The above makes me question whether I’m as intelligent as I’ve been led to believe, but it’s not the only thing. I’m very bookish, but I have a horrible memory when it comes to precise detail like dates, times, and locations; my particular type of intelligence isn’t a traditional intellectualism - I’ve spent years trying to make myself distinct in this way - but I still feel residual social pressures to appear well-educated in the sort of nebulous way one tends to define that.
I’m not very athletic, prone to bizarre allergic reactions and illness, and just generally don’t have as much stamina as most people seem to. My utter uselessness in the physical realm is something I often try to compensate for, but my inability to pay proper attention to my surroundings means I wind up injured. My performance decreases sharply if I know I’m being observed, as well.
What's your opinion of getting frequent feedback on what you do? (Someone pointing out what is good, what is bad, what and how to improve) Is there a limit to how often you want feedback? If so, what is the limit?

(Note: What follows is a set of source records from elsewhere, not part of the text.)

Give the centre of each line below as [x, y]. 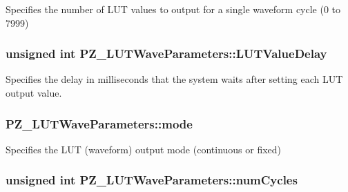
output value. [34, 93]
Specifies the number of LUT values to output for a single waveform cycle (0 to [173, 9]
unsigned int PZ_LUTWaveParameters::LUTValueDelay [166, 54]
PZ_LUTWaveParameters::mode [99, 123]
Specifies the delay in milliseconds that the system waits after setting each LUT [174, 79]
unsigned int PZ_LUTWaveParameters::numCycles [152, 180]
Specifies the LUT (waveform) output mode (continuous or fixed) [144, 149]
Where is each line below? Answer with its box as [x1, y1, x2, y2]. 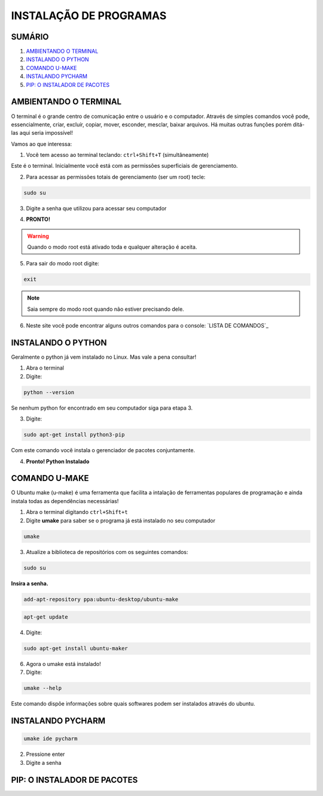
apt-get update [23, 614, 68, 621]
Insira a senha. [11, 580, 49, 587]
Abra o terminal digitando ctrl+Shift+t [26, 509, 128, 516]
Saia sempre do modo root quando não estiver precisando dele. [27, 305, 185, 313]
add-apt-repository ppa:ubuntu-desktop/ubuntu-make [23, 596, 179, 603]
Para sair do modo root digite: [26, 260, 100, 267]
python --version [23, 389, 75, 395]
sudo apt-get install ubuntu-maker [23, 645, 128, 652]
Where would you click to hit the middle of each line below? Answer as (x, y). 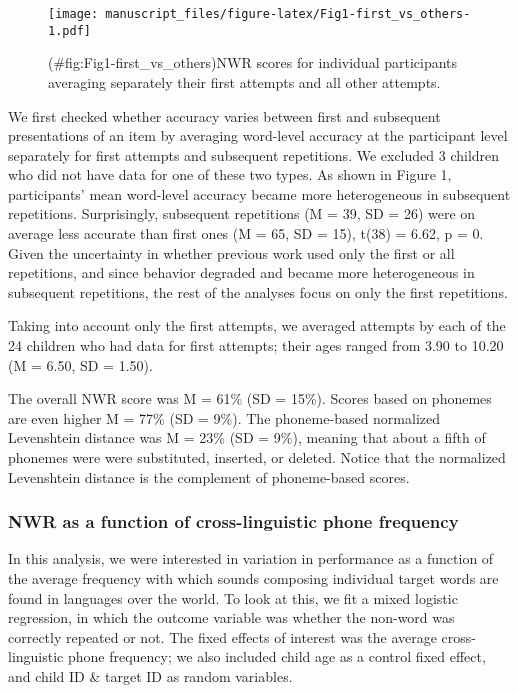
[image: (73, 14)
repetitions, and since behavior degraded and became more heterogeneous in (241, 272)
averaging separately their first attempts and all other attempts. (244, 81)
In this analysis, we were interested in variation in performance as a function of (251, 558)
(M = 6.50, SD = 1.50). (80, 364)
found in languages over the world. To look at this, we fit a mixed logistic (233, 597)
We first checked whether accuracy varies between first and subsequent (224, 115)
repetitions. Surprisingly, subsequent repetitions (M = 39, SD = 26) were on (242, 213)

I have a tendency to directly ask for feedback when I think I’ve hit a wall, or I think there’s room for improvement, and am generally rather comfortable with criticism if it’s constructive. However, I don’t like people who complain but offer no alternatives or possible solutions, and I’m not apt to consider their opinions valid since they’re bereft of substance. If someone was coming up to me and picking at everything I do, regardless of how small, I think I would get annoyed very quickly. I also don’t particularly enjoy being criticized on a work-in-progress, largely because I have the end result in mind already, and nitpicking the process wouldn’t mean much in the long run.